A Knot in the Grain
Page 10
The farmer breathed a sigh. “I will look for you next market day,” he said, daring greatly, and then added nervously, “If I may.”
“Thank you,” she said, and without any sign of awareness that she was saying something bold or over-friendly, added straightforwardly: “I will like recognizing a face in the crowds here. I am not used to so large a town.”
The farmer worked no less hard than usual over the next weeks, but it was a fortunate thing that he had farmed so long and well that his hands and back and feet and eyes knew what to do with little help from his brain, for all he could think of was the girl he had met at the town well, and of the next time he would see her.
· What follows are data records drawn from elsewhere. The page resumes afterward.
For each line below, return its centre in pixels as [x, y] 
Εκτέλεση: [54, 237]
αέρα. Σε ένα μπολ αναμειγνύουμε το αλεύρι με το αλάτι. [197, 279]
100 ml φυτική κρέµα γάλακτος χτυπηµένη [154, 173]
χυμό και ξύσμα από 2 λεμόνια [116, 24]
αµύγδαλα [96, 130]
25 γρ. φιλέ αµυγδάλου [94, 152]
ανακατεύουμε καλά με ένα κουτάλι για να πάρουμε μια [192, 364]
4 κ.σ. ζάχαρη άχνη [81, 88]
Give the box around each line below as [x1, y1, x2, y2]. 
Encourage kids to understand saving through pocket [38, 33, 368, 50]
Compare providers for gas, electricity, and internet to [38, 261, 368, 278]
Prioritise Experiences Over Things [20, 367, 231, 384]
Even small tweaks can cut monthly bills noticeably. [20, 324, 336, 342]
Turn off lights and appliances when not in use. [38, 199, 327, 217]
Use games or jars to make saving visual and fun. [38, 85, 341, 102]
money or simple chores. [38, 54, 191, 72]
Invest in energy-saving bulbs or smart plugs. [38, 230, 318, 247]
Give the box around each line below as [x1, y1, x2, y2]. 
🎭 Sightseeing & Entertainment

He held to his own standards, blindly, like clinging to a rock in a storm; he had gone to town once a week for the last twenty years, and he went on going into town once a week. But he could not have stayed away, that one day each week, had his house been on fire as he set his horse trotting down the road toward the next meeting with the girl he had seen at the well.
Her name was Coral, and she had four brothers and sisters, and a mother and father; but he barely noticed these. He did notice that he was not the only man who had noticed Coral, and that often when he found her, she was talking to young men who smiled at her as he could not, with the confidence of youth and charm, and swaggered when they walked. This made him wild, in his stiff and quiet way, but there was nothing he had any right to say or do about whom she chose to talk to; and he knew this, and held his peace. And she always had time for him, time to talk to him; the young men vanished when she turned to him, and he did not know if this was a good thing or a bad.
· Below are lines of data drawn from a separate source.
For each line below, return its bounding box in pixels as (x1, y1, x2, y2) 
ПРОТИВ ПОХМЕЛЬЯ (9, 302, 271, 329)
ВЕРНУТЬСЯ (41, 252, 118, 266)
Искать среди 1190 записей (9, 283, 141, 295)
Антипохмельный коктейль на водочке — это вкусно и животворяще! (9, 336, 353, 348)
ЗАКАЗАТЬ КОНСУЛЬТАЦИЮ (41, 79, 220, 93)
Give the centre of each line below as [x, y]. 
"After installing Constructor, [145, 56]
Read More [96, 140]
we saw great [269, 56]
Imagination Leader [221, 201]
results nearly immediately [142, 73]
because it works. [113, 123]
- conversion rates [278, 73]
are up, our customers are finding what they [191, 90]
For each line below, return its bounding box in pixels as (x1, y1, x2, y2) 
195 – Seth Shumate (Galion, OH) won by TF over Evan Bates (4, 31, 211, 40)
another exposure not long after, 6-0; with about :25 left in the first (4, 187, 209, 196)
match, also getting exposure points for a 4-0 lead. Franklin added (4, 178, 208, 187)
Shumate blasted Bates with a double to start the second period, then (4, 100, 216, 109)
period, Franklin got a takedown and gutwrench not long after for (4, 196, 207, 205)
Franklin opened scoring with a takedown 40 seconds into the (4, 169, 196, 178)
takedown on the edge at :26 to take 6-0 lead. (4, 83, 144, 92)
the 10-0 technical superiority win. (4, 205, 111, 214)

Usually they met at the well, as they had the first time; at first he did not think about this, beyond straining his eyes looking for her as soon as he could begin to differentiate the smaller hump of well from the bigger humps of buildings on the road into town. But on the fourth week he was a little delayed in setting out by a loose horseshoe, and his wagon-horse was too sober an animal to respond favorably to any nonsense about hurrying once they were on their way. And when they pulled up by the well, each a bit cross and breathless with resisting the other’s will, the farmer realized that Coral was not merely there, as if perhaps she too had been delayed, but appeared to be still there, fiddling unconvincingly with a harness strap, her color a little heightened, and for the first time she seemed not completely at her ease with him. Almost she succeeded in sounding casual when she told him that after she fetched water on market days, and took the buckets home, she went on to the market itself, where she would spend most of the rest of the morning.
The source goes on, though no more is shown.